What did you intend by subtitling the book An Innoculation?
At first, that subtitle was a joke, and a bit of a wink to Maggie Nelson, who has subtitled books “A Murder” and “A Reckoning.” I included it on one of the drafts that I sent to my editor and his enthusiasm made me reconsider it more seriously. One of the things my editor, Jeff Shotts, and I discussed was my concern about repeating fears of vaccination. As a new mother, I found those fears disruptive and unproductive. I was reluctant to participate in reproducing them. But when I thought about the book as an inoculation, I was able to imagine that it might work like a vaccine: a weakened or attenuated version of the thing that is unwelcome is introduced so that it can be recognized and resisted in the future. And then when I discovered that one of the broadest meanings of “inoculate” is “to join or unite,” I became convinced that it was a very fitting subtitle for the book.
Since your book came out in October, there has been a massive outbreak of Ebola, an outbreak of measles in several states around the country, including a serious one at Disneyland, and tales of measles parties where anti-vaxxer parents have decided to expose their children voluntarily to the disease. Has it felt strange to see how much current events are tracking On Immunity’s investigation of the history of vaccines?
Following the coverage of the measles outbreak has been interesting and, at times, upsetting. In 2010, there was a serious epidemic of pertussis [whopping cough] in California. Over 800 people were hospitalized and 10 babies died. But the media coverage of that epidemic didn’t seem nearly as robust as the coverage of this measles outbreak. I’m sure there are a number of reasons for that—the causes of the pertussis epidemic were more complicated than the causes of the measles outbreak and pertussis could not be blamed on low vaccination rates alone—but I think our national conversation around vaccination is changing. In 2010, I was still seeing a lot of articles that were treating vaccination as an issue of personal choice and/or preference. Now I’m seeing many more articles that are acknowledging that this is an issue of collective action, and an area where we need to try to reach consensus about how best to protect the most vulnerable people among us.

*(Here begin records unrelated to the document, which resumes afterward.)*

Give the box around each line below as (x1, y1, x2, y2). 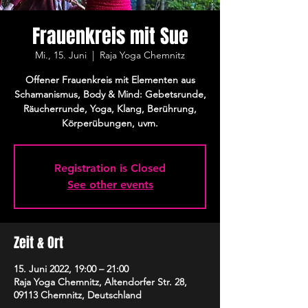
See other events (67, 178, 153, 191)
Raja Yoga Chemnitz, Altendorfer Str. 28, (14, 276, 187, 288)
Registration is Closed (54, 162, 166, 175)
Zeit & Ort (14, 232, 63, 253)
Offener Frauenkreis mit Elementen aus (25, 74, 195, 86)
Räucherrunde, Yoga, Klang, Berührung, (23, 102, 197, 115)
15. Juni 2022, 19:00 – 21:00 (14, 263, 129, 275)
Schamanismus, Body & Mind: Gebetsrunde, (14, 88, 206, 100)
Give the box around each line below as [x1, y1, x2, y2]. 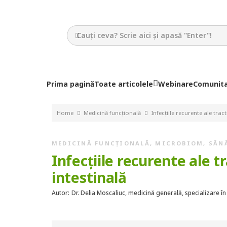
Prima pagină [47, 79, 95, 89]
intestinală [52, 168, 127, 187]
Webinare [158, 79, 194, 89]
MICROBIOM [155, 139, 204, 147]
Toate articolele [94, 79, 154, 89]
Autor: [52, 188, 69, 197]
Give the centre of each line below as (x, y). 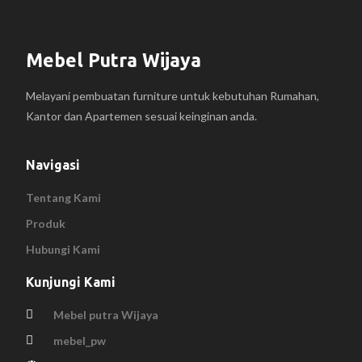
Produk (46, 224)
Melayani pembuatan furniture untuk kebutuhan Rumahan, (173, 96)
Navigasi (53, 165)
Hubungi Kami (63, 250)
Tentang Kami (64, 198)
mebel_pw (80, 341)
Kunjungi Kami (71, 282)
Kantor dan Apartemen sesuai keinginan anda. (142, 116)
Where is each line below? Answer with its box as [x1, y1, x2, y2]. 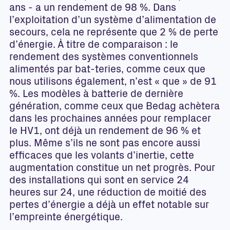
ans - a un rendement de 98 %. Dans [9, 4, 176, 14]
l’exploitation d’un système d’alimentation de [9, 16, 216, 26]
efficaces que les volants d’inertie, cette [9, 151, 194, 162]
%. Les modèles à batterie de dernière [9, 90, 183, 100]
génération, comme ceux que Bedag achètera [9, 102, 220, 112]
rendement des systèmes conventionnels [9, 53, 198, 63]
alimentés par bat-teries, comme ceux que [9, 65, 205, 75]
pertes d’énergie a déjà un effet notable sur [9, 201, 209, 211]
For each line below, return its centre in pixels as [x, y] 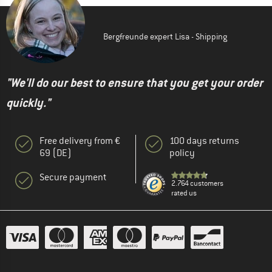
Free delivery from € [80, 141]
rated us [184, 193]
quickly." [28, 103]
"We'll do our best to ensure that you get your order [134, 83]
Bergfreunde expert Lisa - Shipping [165, 37]
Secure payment [73, 178]
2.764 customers [197, 184]
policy [182, 153]
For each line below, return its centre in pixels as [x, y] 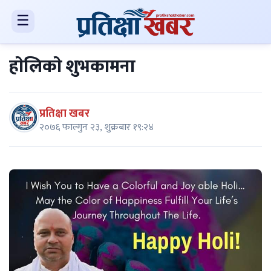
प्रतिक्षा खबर [64, 113]
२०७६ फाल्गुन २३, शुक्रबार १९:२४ [96, 127]
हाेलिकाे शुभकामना [72, 67]
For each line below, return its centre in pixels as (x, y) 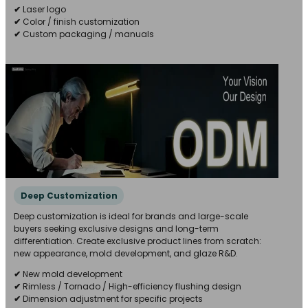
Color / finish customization (80, 22)
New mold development (73, 274)
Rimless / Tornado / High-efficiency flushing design (132, 287)
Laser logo (43, 10)
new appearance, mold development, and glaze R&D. (126, 254)
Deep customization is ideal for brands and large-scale (131, 217)
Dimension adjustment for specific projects (113, 299)
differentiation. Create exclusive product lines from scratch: (137, 241)
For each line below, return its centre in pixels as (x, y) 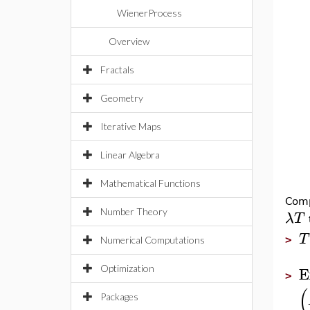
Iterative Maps (131, 126)
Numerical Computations (153, 240)
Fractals (117, 70)
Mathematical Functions (151, 183)
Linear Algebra (130, 155)
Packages (119, 297)
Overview (129, 41)
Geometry (122, 98)
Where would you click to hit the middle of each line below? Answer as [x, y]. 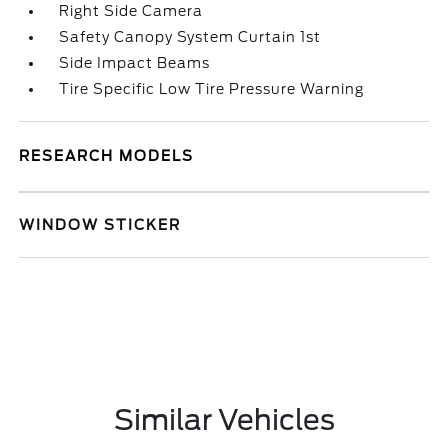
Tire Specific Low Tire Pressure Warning [212, 89]
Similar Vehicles [224, 420]
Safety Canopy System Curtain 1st [190, 37]
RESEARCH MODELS [107, 156]
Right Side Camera [131, 11]
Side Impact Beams [135, 63]
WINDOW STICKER [100, 225]
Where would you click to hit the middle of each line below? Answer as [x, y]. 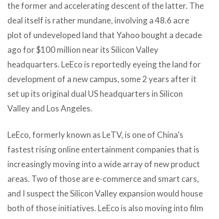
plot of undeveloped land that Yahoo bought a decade [105, 35]
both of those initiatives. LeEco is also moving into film [105, 208]
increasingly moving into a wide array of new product [104, 164]
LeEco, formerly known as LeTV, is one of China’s [95, 134]
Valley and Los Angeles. [50, 108]
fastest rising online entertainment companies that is [103, 149]
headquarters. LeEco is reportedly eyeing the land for [104, 64]
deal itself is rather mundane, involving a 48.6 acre [98, 20]
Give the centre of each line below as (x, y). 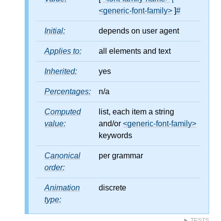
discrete (112, 187)
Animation (62, 187)
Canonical (62, 155)
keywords (115, 135)
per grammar (121, 155)
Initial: (55, 31)
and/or (111, 123)
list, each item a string (136, 111)
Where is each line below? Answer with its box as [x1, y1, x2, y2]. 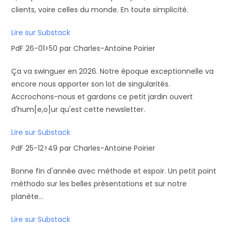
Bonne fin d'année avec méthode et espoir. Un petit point [11, 166, 217, 176]
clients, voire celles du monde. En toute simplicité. [11, 5, 189, 15]
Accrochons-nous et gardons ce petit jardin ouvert [11, 92, 193, 102]
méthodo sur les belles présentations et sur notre [11, 179, 187, 189]
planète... [11, 191, 44, 202]
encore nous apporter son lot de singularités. [11, 79, 170, 89]
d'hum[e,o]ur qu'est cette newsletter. [11, 104, 146, 115]
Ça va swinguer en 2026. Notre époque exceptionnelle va [11, 66, 214, 76]
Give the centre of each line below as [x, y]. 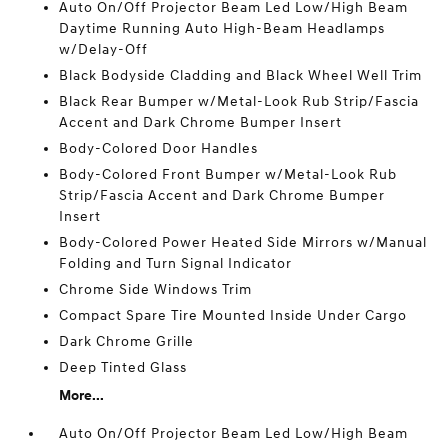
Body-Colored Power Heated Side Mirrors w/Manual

That said, there has also been plenty of sensationalism in the coverage of the measles outbreak, as well as some nastiness against people who don’t vaccinate, which has served as a reminder that the threat of disease can bring out the worst in us. This was also very evident in the way we reacted to Ebola—with fear and racism and a desire to close our borders. The idea that we can isolate ourselves from other people and their problems is a dangerous illusion.